Telaprevir is a hepatitis C virus (HCV) protease inhibitor being developed by Vertex in collaboration with Tibotec and Mitsubishi Tanabe Pharma.
In the phase II study, which enrolled 161 treatment-naive genotype 1 patients, rates of SVR ranged from 81 to 85% in patients treated with the every 8 hour telaprevir-based regimen, and 82 to 83% in patients treated with the every 12 hour regimen. Adverse events (AEs) were similar to those observed in other trials with telaprevir and were mainly haematologic (anaemia) and cutaneous (rash and pruritus) in nature.
For the vast majority of patients, these high SVR rates were obtained with only 24 weeks of total treatment (half the duration of current standard of care). Total duration of treatment was decided using a criteria based on treatment response. Subjects who achieved undetectable HCV RNA at week 4 (rapid virologic response or RVR) and maintained this through week 20, were allowed to stop all treatment at week 24. Only 18% of subjects were required to continue standard treatment up to week 48.
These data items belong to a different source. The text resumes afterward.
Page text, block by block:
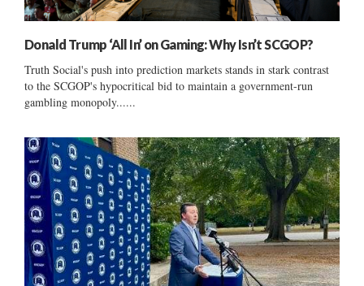
Donald Trump ‘All In’ on Gaming: Why Isn’t SCGOP?
Truth Social's push into prediction markets stands in stark contrast
to the SCGOP's hypocritical bid to maintain a government-run
gambling monopoly......
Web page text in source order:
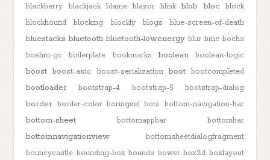
blackberry
blackjack blame blazor blink blob bloc
block
blockhound
blocking blockly blogs blue-screen-of-death
bluestacks bluetooth bluetooth-lowenergy blur bmc bochs
boehm-gc
boilerplate bookmarks boolean boolean-logic
boost boost-asio boost-serialization boot bootcompleted
bootloader bootstrap-4 bootstrap-5 bootstrap-dialog
border border-color boringssl bots bottom-navigation-bar
bottom-sheet bottomappbar bottombar
bottomnavigationview
bottomsheetdialogfragment
bouncycastle bounding-box bounds bower box2d boxlayout
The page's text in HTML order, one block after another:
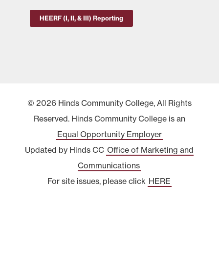
HEERF (I, II, & III) Reporting
© 2026 Hinds Community College, All Rights
Reserved. Hinds Community College is an
Equal Opportunity Employer
Updated by Hinds CC Office of Marketing and
Communications
For site issues, please click HERE
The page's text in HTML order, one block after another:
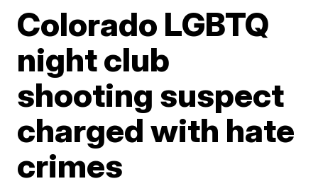
Colorado LGBTQ
night club
shooting suspect
charged with hate
crimes
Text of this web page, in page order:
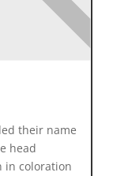
their name
head
in coloration
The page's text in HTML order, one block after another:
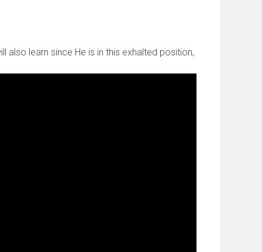
also learn since He is in this exhalted position,
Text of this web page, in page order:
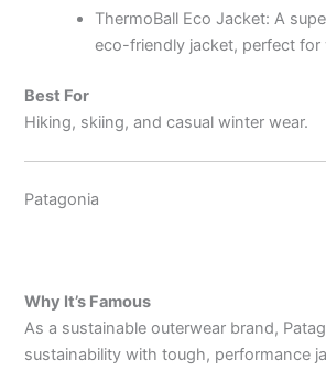
ThermoBall Eco Jacket: A
eco-friendly jacket, perfect for
Best For
Hiking, skiing, and casual winter wear.
Patagonia
Why It’s Famous
As a sustainable outerwear brand,
sustainability with tough, performance
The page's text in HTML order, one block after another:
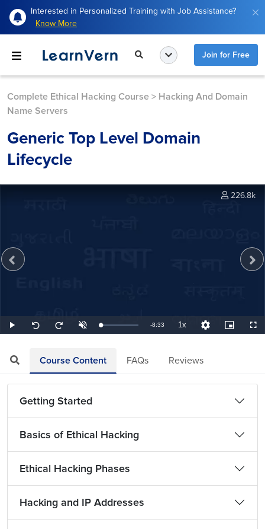
Interested in Personalized Training with Job Assistance?
Know More
Join for Free
Complete Ethical Hacking Course > Hacking And Domain
Name Servers
Generic Top Level Domain
Lifecycle
Play
Seek
back
Seek
forward
UnmuteLoaded:
1.95%
Remaining
-8:33 1xPlayback
Rate
Quality
Levels
Picture-
in-
226.8k
Course Content FAQs Reviews
Getting Started
Basics of Ethical Hacking
Ethical Hacking Phases
Hacking and IP Addresses
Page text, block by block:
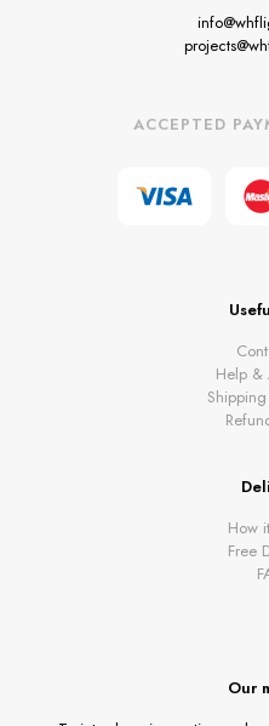
ACCEPTED
Help &
How
Free
Our
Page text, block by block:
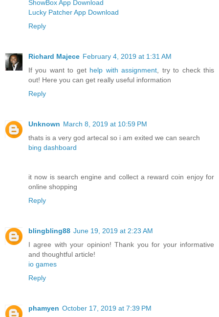
ShowBox App Download
Lucky Patcher App Download
Reply
Richard Majece February 4, 2019 at 1:31 AM
If you want to get help with assignment , try to check this
out! Here you can get really useful information
Reply
Unknown March 8, 2019 at 10:59 PM
thats is a very god artecal so i am exited we can search
bing dashboard
it now is search engine and collect a reward coin enjoy for
online shopping
Reply
blingbling88 June 19, 2019 at 2:23 AM
I agree with your opinion! Thank you for your informative
and thoughtful article!
io games
Reply
phamyen October 17, 2019 at 7:39 PM
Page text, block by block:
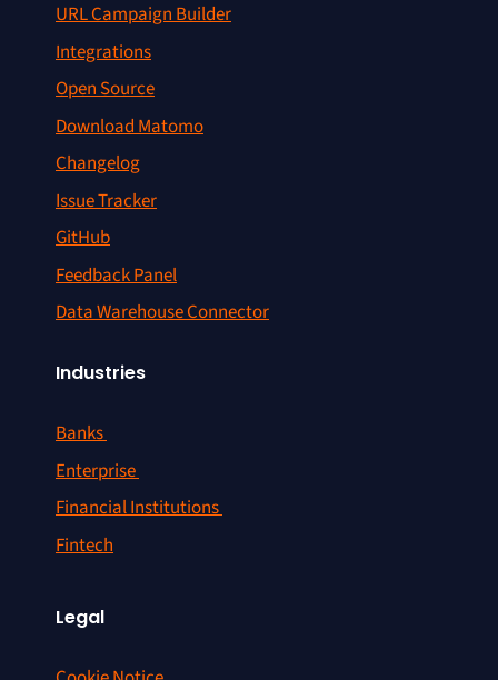
URL Campaign Builder
Integrations
Open Source
Download Matomo
Changelog
Issue Tracker
GitHub
Feedback Panel
Data Warehouse Connector
Industries
Banks
Enterprise
Financial Institutions
Fintech
Legal
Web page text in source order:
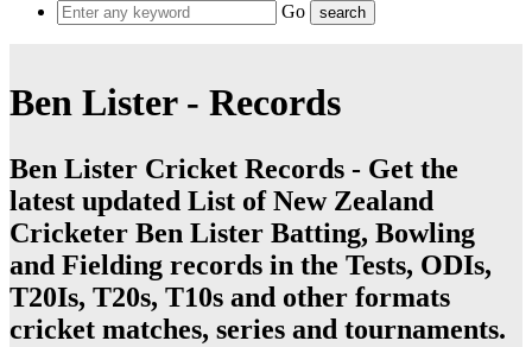
Go
Ben Lister - Records
Ben Lister Cricket Records - Get the
latest updated List of New Zealand
Cricketer Ben Lister Batting, Bowling
and Fielding records in the Tests, ODIs,
T20Is, T20s, T10s and other formats
cricket matches, series and tournaments.
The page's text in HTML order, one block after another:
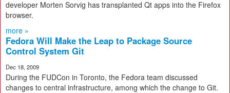
developer Morten Sorvig has transplanted Qt apps into the Firefox
browser.
more »
Fedora Will Make the Leap to Package Source
Control System Git
Dec 18, 2009
During the FUDCon in Toronto, the Fedora team discussed
changes to central infrastructure, among which the change to Git.
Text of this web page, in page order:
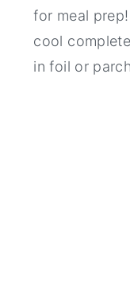
for meal
cool
in foil or
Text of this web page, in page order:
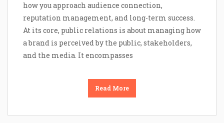
how you approach audience connection,
reputation management, and long-term success.
At its core, public relations is about managing how
a brand is perceived by the public, stakeholders,
and the media. It encompasses
Read More
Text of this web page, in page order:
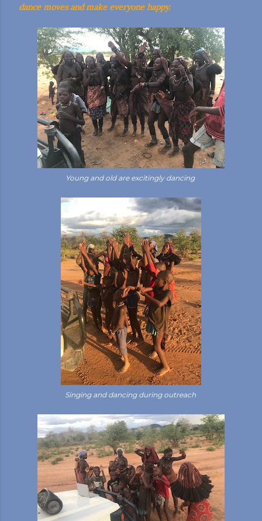
dance moves and make everyone happy.
Young and old are excitingly dancing
Singing and dancing during outreach
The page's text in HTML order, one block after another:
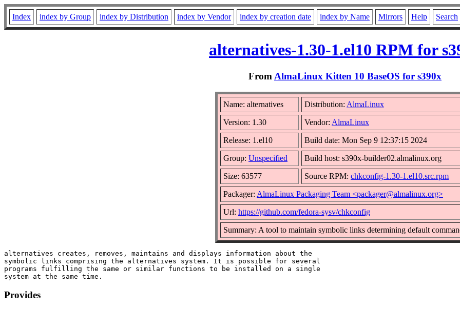
Index index by Group index by Distribution index by Vendor index by creation date index by Name Mirrors Help Search
alternatives-1.30-1.el10 RPM for
From AlmaLinux Kitten 10 BaseOS for s390x
Name: alternatives Distribution: AlmaLinux
Version: 1.30 Vendor: AlmaLinux
Release: 1.el10 Build date: Mon Sep 9 12:37:15 2024
Group: Unspecified Build host: s390x-builder02.almalinux.org
Size: 63577 Source RPM: chkconfig-1.30-1.el10.src.rpm
Packager: AlmaLinux Packaging Team <packager@almalinux.org>
Url: https://github.com/fedora-sysv/chkconfig
Summary: A tool to maintain symbolic links determining default
alternatives creates, removes, maintains and displays information about the
symbolic links comprising the alternatives system. It is possible for several
programs fulfilling the same or similar functions to be installed on a single
Provides

Patrick Marcellin, professor at Hopital Beaujon, said: “The data presented show that a significant number of treatment-naïve genotype 1 HCV patients achieved sustained virologic response with telaprevir, in combination with standard of care. Telaprevir, which directly targets the virus by aiming to block its replication, could allow shortening treatment duration and increasing cure rates in people with HCV, [compared to standard of care] offering a new approach to treating HCV.”